Upgrading the assemblies

  1. Upgrading is similar to installing, but you don’t need the storageclass parameter. Here is an example of Analytics Dashboard upgrade. Note: You are using the ICR repo file vs the one you use for patching.
    ./cpd-cli upgrade --repo ./repo.icr.yaml --namespace ${NAMESPACE}  --insecure-skip-tls-verify  --accept-all-licenses --assembly cde
    

Applying a new APIKey to the cluster

If you run into the need delete an existing APIKey which you used for the external registry, there are steps to take to recover the cluster. Any new pod pulled from the registry will fail with and ImagePullBackOff

  1. Create the new APIKey and remember to download the apikey.json file, so you have the actual key. Once you close it, the key string is unviewable.
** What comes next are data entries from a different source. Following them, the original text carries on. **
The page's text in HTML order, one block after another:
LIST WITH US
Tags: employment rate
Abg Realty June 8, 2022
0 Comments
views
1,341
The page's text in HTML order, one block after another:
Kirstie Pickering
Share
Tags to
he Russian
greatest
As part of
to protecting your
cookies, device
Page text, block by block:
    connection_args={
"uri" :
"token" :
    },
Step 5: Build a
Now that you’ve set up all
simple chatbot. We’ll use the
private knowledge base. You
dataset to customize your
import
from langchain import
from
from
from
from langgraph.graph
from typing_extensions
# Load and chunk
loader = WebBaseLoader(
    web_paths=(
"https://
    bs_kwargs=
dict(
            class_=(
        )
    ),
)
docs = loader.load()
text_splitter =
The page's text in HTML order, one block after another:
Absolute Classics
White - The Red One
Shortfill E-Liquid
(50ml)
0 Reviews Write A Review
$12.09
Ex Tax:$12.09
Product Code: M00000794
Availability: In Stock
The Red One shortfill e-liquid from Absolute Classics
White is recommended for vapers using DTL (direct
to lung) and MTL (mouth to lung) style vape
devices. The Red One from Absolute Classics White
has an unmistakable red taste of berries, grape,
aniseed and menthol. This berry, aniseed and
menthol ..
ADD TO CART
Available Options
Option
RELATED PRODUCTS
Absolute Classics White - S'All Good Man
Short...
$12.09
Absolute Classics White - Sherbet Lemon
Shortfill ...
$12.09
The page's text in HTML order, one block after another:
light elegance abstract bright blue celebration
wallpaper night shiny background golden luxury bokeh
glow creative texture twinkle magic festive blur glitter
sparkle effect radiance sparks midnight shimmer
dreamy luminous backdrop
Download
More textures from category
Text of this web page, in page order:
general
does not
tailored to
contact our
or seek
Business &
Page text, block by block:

You will need to create a new one.
  2. Update the repo.icr.yaml file or whatever you called it.
  3. Delete the existing dockerpull secrets oc get secrets -n ${NAMESPACE}| grep docker-pull | awk '{ print $1 }'
      $ oc get secrets -n ${NAMESPACE} | grep pull | awk '{ print $1 }'
    docker-pull-zen-us-icr-io-datapartner-base-registry-registry
      $ oc delete secrets docker-pull-zen-us-icr-io-datapartner-base-registry-registry
    
  4. Run an install command of a service that is already installed. There is probably a more “OpenShift” way to do this, but too many things to link. This will rebuild the missing secrets and link the services to the secrets. Example:
      $ ./cpd-cli install --repo ./repo.icr.yaml --namespace ${NAMESPACE} --storageclass ${STORAGE_CLASS} --insecure-skip-tls-verify  --accept-all-licenses --assembly dmc
    
  5. In another terminal run watch "oc get pods | egrep -v 'Completed|1/1|2/2|3/3|4/4|5/5|6/6|7/7'" and watch OpenShift recover.
  6. If Watson Discovery has not been fixed, you may need to run the workaround.
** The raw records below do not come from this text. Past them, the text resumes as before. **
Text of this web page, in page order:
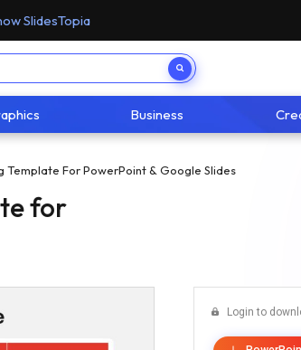
SlidesTopia
Business
Template For PowerPoint & Google Slides
for
Login to
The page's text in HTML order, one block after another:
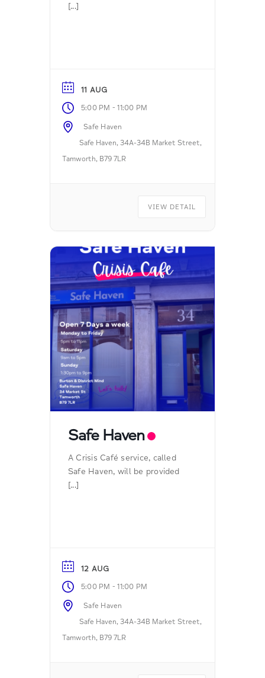
[...]
11 AUG
5:00 PM -11:00 PM
Safe Haven
Safe Haven, 34A-34B Market Street,
Tamworth, B79 7LR
VIEW DETAIL
Safe Haven
A Crisis Café service, called
Safe Haven, will be provided
[...]
12 AUG
5:00 PM -11:00 PM
Safe Haven
Safe Haven, 34A-34B Market Street,
Tamworth, B79 7LR
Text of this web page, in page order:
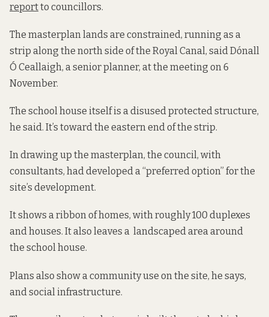
reportto councillors.
The masterplan lands are constrained, running as a
strip along the north side of the Royal Canal, said Dónall
Ó Ceallaigh, a senior planner, at the meeting on 6
November.
The school house itself is a disused protected structure,
he said. It’s toward the eastern end of the strip.
In drawing up the masterplan, the council, with
consultants, had developed a “preferred option” for the
site’s development.
It shows a ribbon of homes, with roughly 100 duplexes
and houses. It also leaves a landscaped area around
the school house.
Plans also show a community use on the site, he says,
and social infrastructure.
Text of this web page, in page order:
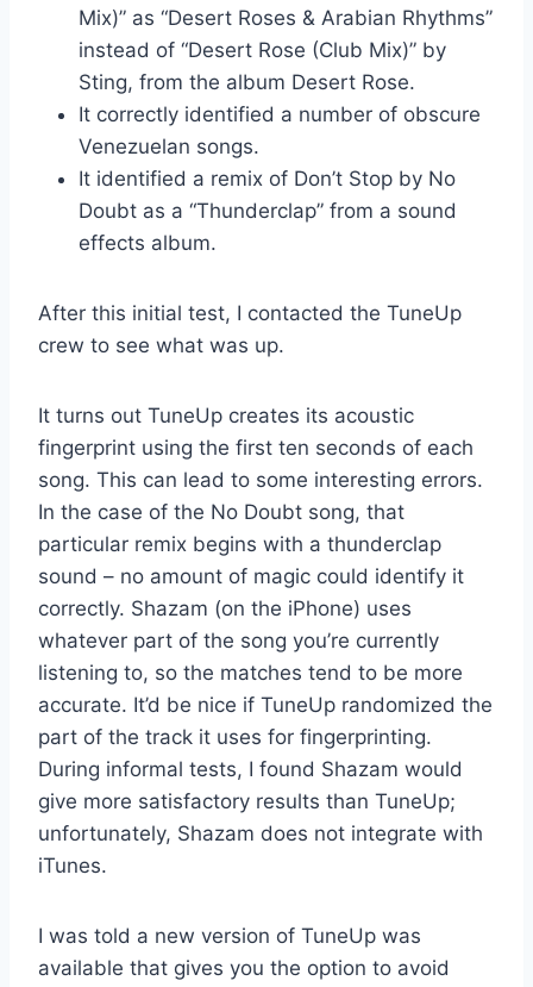
Mix)” as “Desert Roses & Arabian Rhythms”
instead of “Desert Rose (Club Mix)” by
Sting, from the album Desert Rose.
It correctly identified a number of obscure
Venezuelan songs.
It identified a remix of Don’t Stop by No
Doubt as a “Thunderclap” from a sound
effects album.
After this initial test, I contacted the TuneUp
crew to see what was up.
It turns out TuneUp creates its acoustic
fingerprint using the first ten seconds of each
song. This can lead to some interesting errors.
In the case of the No Doubt song, that
particular remix begins with a thunderclap
sound – no amount of magic could identify it
correctly. Shazam (on the iPhone) uses
whatever part of the song you’re currently
listening to, so the matches tend to be more
accurate. It’d be nice if TuneUp randomized the
part of the track it uses for fingerprinting.
During informal tests, I found Shazam would
give more satisfactory results than TuneUp;
unfortunately, Shazam does not integrate with
iTunes.
I was told a new version of TuneUp was
available that gives you the option to avoid

WORK AROUND: There is an issue with watson-discovery with it’s generated secrets. During the second install, after watson-discovery-operator x86_64 completes, check by running oc get wd wd, you will want to run the patch before the watson-discovery-release x86_64 gets to far. I changed it 3 seconds after it was created. Patch command is oc patch wd wd --type=merge --patch '{"spec": {"shared": {"imagePullSecret": "docker-pull-clonetest-us-icr-io-datapartner-watson-discovery-registry-registry" } } }' Your secret name may vary if you are using different registry. This command oc get secrets | grep 'docker-pull-.*-watson-discovery-registry-registry' | cut -d ' ' -f 1 will help you find the accurate name for the imagePullSecret value.